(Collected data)

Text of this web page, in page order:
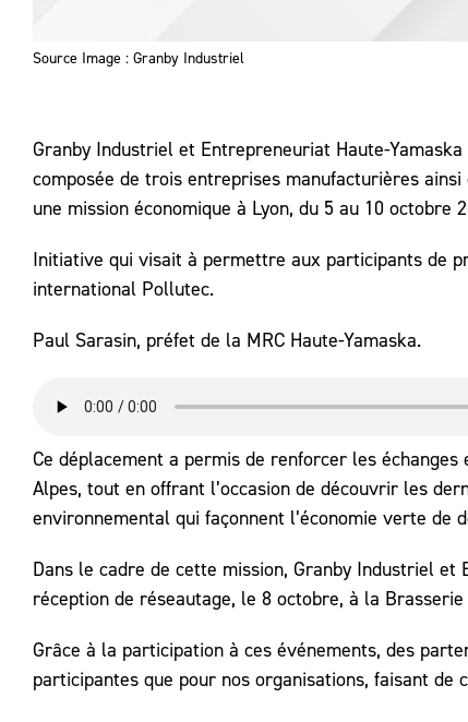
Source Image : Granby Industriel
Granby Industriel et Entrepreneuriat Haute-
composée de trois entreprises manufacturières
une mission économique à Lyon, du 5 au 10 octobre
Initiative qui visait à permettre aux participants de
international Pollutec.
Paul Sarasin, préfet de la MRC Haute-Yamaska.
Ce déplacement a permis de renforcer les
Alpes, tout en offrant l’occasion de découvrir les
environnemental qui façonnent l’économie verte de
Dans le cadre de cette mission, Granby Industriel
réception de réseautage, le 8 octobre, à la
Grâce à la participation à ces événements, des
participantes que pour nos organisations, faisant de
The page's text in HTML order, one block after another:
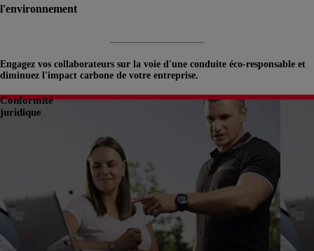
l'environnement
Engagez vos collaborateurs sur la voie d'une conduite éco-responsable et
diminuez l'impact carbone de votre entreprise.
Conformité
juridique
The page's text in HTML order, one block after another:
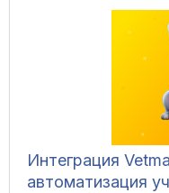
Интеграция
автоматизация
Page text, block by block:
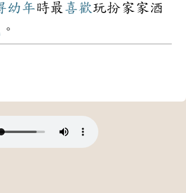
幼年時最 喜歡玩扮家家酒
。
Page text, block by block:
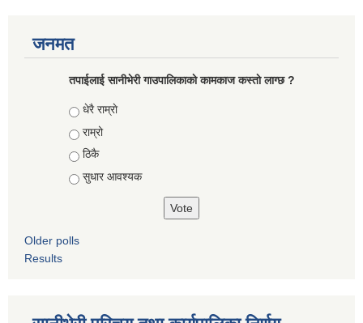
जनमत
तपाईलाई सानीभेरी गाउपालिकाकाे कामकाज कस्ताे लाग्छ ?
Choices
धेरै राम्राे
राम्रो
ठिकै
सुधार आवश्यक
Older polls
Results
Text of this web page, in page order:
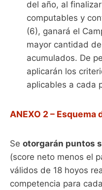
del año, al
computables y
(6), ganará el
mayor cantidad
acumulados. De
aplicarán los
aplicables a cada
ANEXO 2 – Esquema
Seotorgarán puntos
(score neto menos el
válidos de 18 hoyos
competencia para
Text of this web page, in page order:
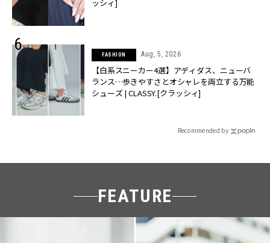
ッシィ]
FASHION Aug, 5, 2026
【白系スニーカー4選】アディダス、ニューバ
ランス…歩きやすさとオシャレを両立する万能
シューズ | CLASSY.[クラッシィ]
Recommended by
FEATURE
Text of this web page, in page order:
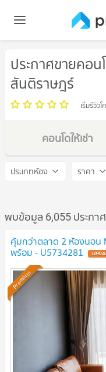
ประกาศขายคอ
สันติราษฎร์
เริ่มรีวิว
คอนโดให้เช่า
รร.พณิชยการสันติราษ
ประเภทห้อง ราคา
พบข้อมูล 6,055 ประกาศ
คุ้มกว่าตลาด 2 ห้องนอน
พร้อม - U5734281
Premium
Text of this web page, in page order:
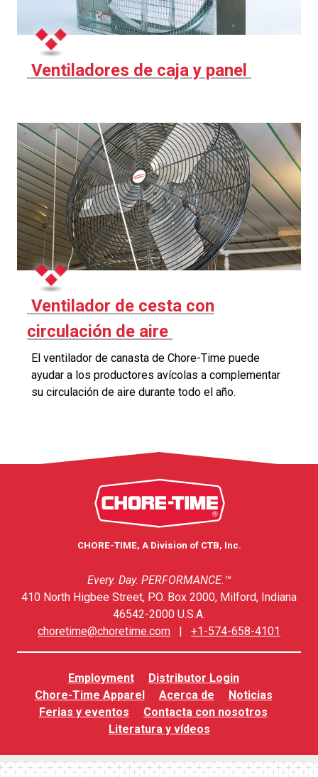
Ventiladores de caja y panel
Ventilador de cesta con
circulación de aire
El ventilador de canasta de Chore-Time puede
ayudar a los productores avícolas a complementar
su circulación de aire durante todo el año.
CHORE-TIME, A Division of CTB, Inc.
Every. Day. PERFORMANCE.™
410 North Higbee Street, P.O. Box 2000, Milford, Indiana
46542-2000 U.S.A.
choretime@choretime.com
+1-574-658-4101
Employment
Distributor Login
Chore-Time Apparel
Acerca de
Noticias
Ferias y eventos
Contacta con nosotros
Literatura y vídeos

Exercise objective: Transcribe every line in the entries above, taking out only the images.

Output:
Text of this web page, in page order:
Source Image : Granby Industriel
Granby Industriel et Entrepreneuriat Haute-
composée de trois entreprises manufacturières
une mission économique à Lyon, du 5 au 10 octobre
Initiative qui visait à permettre aux participants de
international Pollutec.
Paul Sarasin, préfet de la MRC Haute-Yamaska.
Ce déplacement a permis de renforcer les
Alpes, tout en offrant l’occasion de découvrir les
environnemental qui façonnent l’économie verte de
Dans le cadre de cette mission, Granby Industriel
réception de réseautage, le 8 octobre, à la
Grâce à la participation à ces événements, des
participantes que pour nos organisations, faisant de
The page's text in HTML order, one block after another:
l'environnement
Engagez vos collaborateurs sur la voie d'une conduite éco-responsable et
diminuez l'impact carbone de votre entreprise.
Conformité
juridique
The page's text in HTML order, one block after another:
Интеграция
автоматизация
Page text, block by block:
幼年時最 喜歡玩扮家家酒
。
Page text, block by block:
जनमत
तपाईलाई सानीभेरी गाउपालिकाकाे कामकाज कस्ताे लाग्छ ?
Choices
धेरै राम्राे
राम्रो
ठिकै
सुधार आवश्यक
Older polls
Results
Text of this web page, in page order:
del año, al
computables y
(6), ganará el
mayor cantidad
acumulados. De
aplicarán los
aplicables a cada
ANEXO 2 – Esquema
Seotorgarán puntos
(score neto menos el
válidos de 18 hoyos
competencia para
Text of this web page, in page order:
ッシィ]
FASHION Aug, 5, 2026
【白系スニーカー4選】アディダス、ニューバ
ランス…歩きやすさとオシャレを両立する万能
シューズ | CLASSY.[クラッシィ]
Recommended by
FEATURE
Text of this web page, in page order:
ประกาศขายคอ
สันติราษฎร์
เริ่มรีวิว
คอนโดให้เช่า
รร.พณิชยการสันติราษ
ประเภทห้อง ราคา
พบข้อมูล 6,055 ประกาศ
คุ้มกว่าตลาด 2 ห้องนอน
พร้อม - U5734281
Premium
Text of this web page, in page order:
Ventiladores de caja y panel
Ventilador de cesta con
circulación de aire
El ventilador de canasta de Chore-Time puede
ayudar a los productores avícolas a complementar
su circulación de aire durante todo el año.
CHORE-TIME, A Division of CTB, Inc.
Every. Day. PERFORMANCE.™
410 North Higbee Street, P.O. Box 2000, Milford, Indiana
46542-2000 U.S.A.
choretime@choretime.com
+1-574-658-4101
Employment
Distributor Login
Chore-Time Apparel
Acerca de
Noticias
Ferias y eventos
Contacta con nosotros
Literatura y vídeos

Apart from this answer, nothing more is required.